● WHAT THE EXERCISE ASKS
Which of the lines below hold the word "baseboard"? Pull each of them out.
-=-=-=-=-
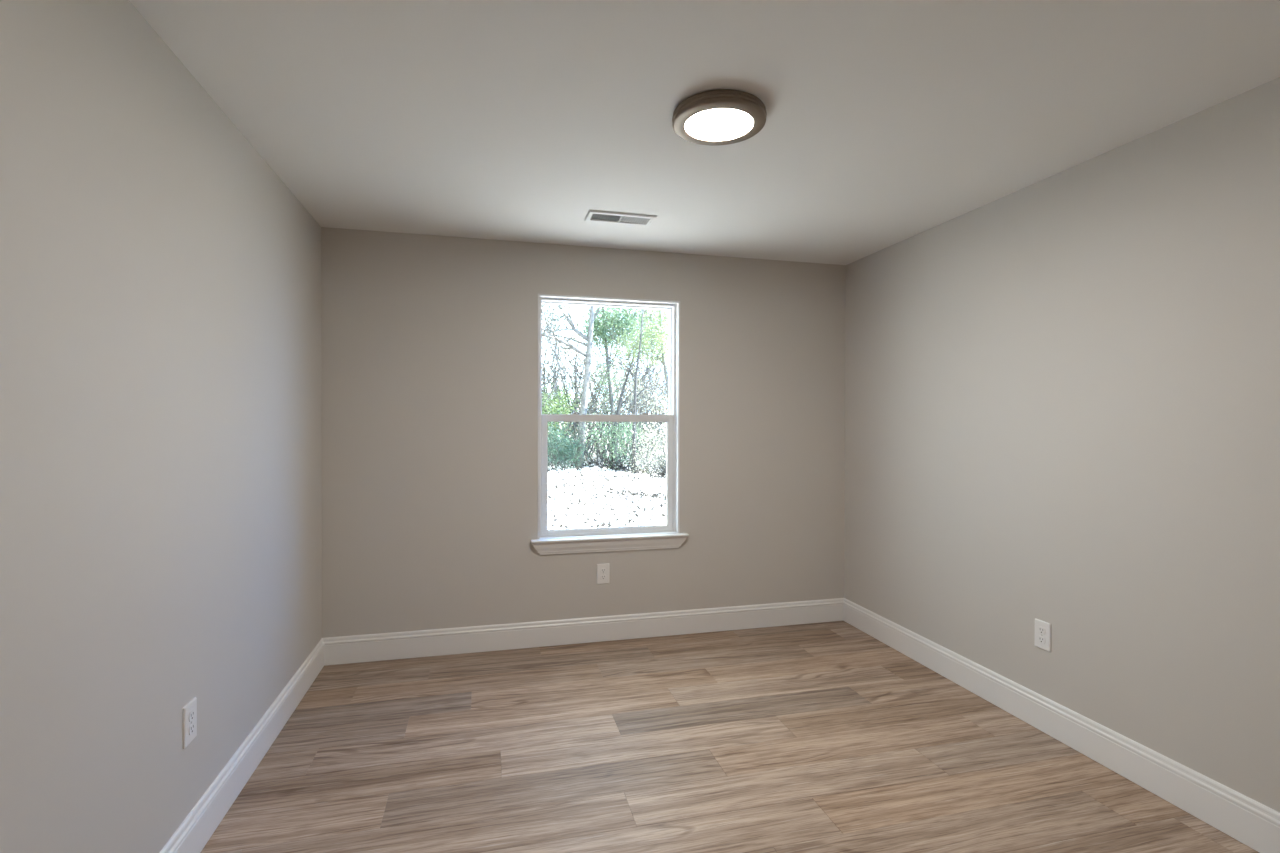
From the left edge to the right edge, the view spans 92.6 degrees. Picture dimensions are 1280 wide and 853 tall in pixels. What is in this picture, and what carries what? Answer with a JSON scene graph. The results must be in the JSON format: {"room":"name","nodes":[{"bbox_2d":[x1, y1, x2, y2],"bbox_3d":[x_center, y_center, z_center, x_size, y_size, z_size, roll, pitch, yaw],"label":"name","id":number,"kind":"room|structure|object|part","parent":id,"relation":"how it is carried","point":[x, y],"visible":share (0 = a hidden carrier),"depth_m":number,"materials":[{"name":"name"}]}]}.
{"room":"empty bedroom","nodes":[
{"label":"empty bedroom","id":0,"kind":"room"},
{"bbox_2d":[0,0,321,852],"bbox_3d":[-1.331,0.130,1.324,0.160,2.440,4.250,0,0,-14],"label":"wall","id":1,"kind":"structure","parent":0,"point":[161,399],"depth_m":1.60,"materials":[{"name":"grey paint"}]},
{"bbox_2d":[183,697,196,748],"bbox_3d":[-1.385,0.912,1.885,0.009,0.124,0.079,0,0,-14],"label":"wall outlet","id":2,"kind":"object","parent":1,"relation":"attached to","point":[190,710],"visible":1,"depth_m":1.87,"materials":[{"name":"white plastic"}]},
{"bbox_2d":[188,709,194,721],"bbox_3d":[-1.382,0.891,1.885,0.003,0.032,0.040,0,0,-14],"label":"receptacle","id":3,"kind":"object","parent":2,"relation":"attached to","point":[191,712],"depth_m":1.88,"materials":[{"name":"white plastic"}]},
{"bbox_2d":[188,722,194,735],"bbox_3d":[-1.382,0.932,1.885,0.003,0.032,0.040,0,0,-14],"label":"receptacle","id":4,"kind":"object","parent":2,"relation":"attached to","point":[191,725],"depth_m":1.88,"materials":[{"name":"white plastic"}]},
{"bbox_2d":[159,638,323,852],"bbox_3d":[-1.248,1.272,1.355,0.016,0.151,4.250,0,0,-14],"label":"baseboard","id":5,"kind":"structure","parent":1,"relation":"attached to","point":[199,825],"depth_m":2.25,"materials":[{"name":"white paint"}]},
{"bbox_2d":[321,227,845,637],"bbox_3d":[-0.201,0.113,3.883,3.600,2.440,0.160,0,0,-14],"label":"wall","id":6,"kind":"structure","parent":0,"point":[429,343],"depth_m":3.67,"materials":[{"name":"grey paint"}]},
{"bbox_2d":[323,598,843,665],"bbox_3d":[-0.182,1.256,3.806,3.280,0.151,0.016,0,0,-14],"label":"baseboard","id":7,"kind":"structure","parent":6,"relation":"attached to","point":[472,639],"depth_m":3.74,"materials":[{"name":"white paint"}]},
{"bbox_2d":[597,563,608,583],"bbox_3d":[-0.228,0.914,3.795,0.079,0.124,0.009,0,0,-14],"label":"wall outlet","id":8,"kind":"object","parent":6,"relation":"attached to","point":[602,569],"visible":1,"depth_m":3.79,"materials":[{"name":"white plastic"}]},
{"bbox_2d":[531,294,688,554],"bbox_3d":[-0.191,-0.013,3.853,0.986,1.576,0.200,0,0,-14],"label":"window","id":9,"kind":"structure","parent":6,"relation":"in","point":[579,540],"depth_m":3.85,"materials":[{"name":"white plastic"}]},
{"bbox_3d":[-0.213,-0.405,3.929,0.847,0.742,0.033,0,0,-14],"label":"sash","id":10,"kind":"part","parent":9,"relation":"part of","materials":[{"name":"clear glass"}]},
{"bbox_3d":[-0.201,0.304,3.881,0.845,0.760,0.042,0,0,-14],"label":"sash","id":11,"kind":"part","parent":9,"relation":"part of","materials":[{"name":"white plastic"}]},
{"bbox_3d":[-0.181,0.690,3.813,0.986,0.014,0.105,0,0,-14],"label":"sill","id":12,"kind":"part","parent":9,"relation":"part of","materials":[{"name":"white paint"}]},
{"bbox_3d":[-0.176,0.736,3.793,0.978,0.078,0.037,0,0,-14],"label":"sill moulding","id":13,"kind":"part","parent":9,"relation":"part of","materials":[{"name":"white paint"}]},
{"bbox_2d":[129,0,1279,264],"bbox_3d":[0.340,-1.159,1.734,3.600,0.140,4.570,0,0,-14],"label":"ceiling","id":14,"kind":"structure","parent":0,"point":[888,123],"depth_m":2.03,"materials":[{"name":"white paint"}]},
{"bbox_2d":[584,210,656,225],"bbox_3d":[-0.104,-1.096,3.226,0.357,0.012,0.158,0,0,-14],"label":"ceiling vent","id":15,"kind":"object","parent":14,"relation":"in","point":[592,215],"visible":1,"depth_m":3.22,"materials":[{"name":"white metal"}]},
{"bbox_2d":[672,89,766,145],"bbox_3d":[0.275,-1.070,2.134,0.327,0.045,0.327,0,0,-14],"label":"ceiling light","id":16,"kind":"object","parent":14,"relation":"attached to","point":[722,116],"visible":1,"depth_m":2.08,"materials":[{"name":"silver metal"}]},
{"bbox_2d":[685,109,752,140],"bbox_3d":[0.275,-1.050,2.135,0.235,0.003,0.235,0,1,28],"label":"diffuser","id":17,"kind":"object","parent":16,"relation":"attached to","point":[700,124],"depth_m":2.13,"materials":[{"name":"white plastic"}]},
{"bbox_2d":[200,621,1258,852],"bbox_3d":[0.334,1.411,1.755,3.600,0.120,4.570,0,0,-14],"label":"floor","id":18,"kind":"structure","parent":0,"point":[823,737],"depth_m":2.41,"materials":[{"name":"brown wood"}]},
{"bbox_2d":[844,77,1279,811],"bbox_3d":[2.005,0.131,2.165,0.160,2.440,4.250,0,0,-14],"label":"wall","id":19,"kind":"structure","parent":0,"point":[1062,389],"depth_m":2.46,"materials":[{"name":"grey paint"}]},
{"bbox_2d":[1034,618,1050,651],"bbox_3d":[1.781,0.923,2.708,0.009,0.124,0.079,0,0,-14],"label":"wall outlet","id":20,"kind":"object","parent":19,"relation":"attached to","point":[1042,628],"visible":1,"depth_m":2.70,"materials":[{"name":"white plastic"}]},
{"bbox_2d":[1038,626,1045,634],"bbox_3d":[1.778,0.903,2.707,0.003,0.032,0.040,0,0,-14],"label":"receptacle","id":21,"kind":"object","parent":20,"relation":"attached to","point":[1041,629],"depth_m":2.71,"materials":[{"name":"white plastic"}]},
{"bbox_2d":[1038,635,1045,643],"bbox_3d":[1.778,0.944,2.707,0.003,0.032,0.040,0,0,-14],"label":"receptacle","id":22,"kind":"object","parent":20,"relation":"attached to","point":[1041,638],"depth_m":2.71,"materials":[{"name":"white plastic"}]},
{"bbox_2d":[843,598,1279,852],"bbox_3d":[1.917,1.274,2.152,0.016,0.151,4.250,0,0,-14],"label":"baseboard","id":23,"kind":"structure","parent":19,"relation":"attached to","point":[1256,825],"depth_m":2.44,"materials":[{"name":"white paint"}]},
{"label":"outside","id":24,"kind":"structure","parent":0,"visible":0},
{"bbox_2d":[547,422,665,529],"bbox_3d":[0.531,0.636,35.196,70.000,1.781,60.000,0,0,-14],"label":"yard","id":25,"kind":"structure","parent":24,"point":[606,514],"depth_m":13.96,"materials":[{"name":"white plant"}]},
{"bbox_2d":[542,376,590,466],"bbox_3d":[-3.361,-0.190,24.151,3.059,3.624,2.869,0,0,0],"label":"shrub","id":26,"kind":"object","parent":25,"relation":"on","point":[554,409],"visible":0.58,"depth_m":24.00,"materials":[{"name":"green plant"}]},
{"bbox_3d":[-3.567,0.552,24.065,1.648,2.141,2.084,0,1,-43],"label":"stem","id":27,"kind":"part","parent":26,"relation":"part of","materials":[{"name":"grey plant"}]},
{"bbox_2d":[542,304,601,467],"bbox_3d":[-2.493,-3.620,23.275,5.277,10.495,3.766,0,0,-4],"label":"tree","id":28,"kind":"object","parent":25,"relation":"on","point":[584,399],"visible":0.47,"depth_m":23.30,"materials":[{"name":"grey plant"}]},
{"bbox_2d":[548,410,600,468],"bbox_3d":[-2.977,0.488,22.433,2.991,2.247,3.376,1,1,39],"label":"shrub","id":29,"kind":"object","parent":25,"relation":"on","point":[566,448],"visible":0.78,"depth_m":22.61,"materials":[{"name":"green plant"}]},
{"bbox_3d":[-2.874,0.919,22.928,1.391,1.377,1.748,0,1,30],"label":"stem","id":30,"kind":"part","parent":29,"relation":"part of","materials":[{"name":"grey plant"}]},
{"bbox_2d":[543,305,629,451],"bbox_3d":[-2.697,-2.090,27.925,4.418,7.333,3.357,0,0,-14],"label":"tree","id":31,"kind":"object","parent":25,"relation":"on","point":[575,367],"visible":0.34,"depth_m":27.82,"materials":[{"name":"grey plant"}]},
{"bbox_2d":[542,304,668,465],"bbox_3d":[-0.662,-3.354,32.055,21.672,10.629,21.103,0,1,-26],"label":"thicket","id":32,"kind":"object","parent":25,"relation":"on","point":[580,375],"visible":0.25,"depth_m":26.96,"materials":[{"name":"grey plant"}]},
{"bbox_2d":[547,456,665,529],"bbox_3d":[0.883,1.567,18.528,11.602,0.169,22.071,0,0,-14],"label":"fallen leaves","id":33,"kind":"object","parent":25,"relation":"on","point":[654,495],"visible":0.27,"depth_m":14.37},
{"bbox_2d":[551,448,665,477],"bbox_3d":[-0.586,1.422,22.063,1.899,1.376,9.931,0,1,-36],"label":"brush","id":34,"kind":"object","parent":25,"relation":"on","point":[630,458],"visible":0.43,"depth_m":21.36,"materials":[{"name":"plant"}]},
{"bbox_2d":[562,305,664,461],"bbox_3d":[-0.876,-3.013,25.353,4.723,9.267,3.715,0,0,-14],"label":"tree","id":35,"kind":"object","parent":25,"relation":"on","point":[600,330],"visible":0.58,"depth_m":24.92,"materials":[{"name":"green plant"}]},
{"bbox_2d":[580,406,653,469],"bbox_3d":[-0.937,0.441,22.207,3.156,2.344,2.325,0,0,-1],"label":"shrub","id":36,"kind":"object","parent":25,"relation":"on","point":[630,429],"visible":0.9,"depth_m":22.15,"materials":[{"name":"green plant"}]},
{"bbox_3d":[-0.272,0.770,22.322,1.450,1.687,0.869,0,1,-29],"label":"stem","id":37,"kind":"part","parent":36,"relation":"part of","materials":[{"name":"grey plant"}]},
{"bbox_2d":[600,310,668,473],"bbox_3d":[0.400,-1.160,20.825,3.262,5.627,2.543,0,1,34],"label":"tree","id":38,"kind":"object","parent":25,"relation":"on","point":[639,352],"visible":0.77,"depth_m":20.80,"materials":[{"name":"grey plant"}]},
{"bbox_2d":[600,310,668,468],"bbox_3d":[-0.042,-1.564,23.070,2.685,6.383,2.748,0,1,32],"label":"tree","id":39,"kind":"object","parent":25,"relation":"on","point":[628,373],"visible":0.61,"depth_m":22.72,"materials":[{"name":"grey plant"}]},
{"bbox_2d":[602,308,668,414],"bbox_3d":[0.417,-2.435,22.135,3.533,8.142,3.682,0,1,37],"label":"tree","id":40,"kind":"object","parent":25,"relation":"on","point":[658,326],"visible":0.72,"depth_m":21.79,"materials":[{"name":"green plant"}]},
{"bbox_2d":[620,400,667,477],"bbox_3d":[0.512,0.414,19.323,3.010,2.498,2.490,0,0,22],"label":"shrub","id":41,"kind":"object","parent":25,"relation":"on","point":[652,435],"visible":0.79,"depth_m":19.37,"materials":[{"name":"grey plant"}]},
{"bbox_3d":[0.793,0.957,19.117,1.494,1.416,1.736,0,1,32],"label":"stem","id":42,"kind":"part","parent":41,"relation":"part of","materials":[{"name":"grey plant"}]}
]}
-=-=-=-=-
● ANSWER TO THE EXERCISE
{"bbox_2d":[159,638,323,852],"bbox_3d":[-1.248,1.272,1.355,0.016,0.151,4.250,0,0,-14],"label":"baseboard","id":5,"kind":"structure","parent":1,"relation":"attached to","point":[199,825],"depth_m":2.25,"materials":[{"name":"white paint"}]},
{"bbox_2d":[323,598,843,665],"bbox_3d":[-0.182,1.256,3.806,3.280,0.151,0.016,0,0,-14],"label":"baseboard","id":7,"kind":"structure","parent":6,"relation":"attached to","point":[472,639],"depth_m":3.74,"materials":[{"name":"white paint"}]},
{"bbox_2d":[843,598,1279,852],"bbox_3d":[1.917,1.274,2.152,0.016,0.151,4.250,0,0,-14],"label":"baseboard","id":23,"kind":"structure","parent":19,"relation":"attached to","point":[1256,825],"depth_m":2.44,"materials":[{"name":"white paint"}]},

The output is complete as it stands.